A este propósito, a FENPROF não pode deixar de registar a reação célere do Ministério da Educação a esta situação e a total inoperância em muitos outros casos, em que as vítimas de agressão são professores ou auxiliares de ação educativa. Ainda hoje teve lugar em Valença um cordão humano de solidariedade com os dois professores e a funcionária agredidos na semana passada, sem que os responsáveis do ME tenham vindo a público condenar esse como outros atos de agressão igualmente inaceitáveis. 

Há uma outra questão que, necessariamente, se coloca nesta situação absolutamente excecional, pois, por norma, são os professores as vítimas de agressões na escola e não o contrário: quem agrediu o aluno era um professor qualificado ou, apenas, alguém contratado para superar a falta de professores de Informática? Para ser professor, é necessário ter habilitação científica e profissional e essas, hoje em dia, adquirem-se em instituições de ensino superior que formam docentes, o que, tanto quanto se sabe, não é o caso. 

Este problema da falta de docentes qualificados, como se sabe, decorre da desvalorização da profissão docente, opção que tem sido central das políticas desenvolvidas por sucessivos governos na Educação, afastando muitos jovens dos cursos de formação de professores e da própria profissão. A Informática é das áreas mais afetadas, mas outras disciplinas há em que o problema já se faz sentir. 
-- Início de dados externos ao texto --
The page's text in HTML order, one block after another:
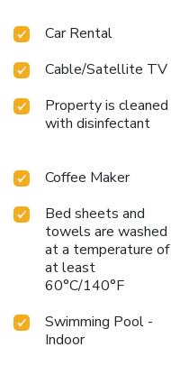
Car Rental
Cable/Satellite TV
Property is cleaned
with disinfectant
Coffee Maker
Bed sheets and
towels are washed
at a temperature of
at least
60°C/140°F
Swimming Pool -
Indoor
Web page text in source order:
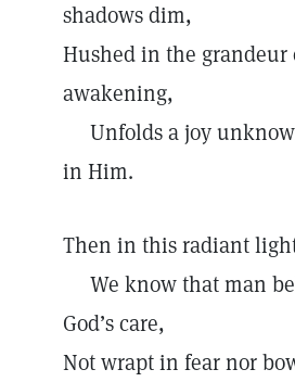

Confrontadas com a falta de professores, as escolas são levadas a contratar pessoas não qualificadas e, eventualmente, sem preparação para lidar com crianças e jovens, muitas vezes em grupos que exigem um esforço grande de controlo e manutenção de disciplina. Isto pode acontecer pela via das “ofertas de escola”, como, por exemplo, por via de inúmeros projetos financiados por fundos europeus que “colocam” nas escolas, em contacto direto com os alunos, pessoas não qualificadas para esse efeito, muitas vezes recrutadas por empresas que atuam no setor. 
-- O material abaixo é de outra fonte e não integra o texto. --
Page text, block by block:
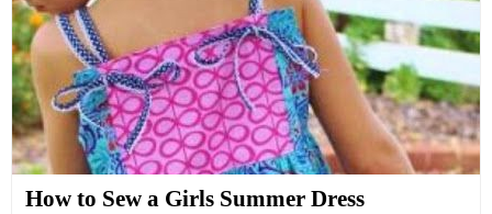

Neste quadro, a FENPROF condena, obviamente, todos os atos de violência praticados dentro das escolas, e este em particular, mas acusa os diversos governos, incluindo o que está a cessar funções, de responsabilidade moral pelo sucedido, por não terem tomado medidas que tornassem as escolas mais seguras, desde logo colocando pessoal auxiliar em número adequado. Esses foram /são os mesmos governos que não tomaram medidas de proteção dos docentes de atos de indisciplina e violência a que estão sujeitos dentro e, por vezes, fora do espaço escolar, e que, com as suas políticas de desvalorização da profissão docente, criaram uma situação que obriga as escolas a recorrer a pessoas não qualificadas para o exercício de funções docentes.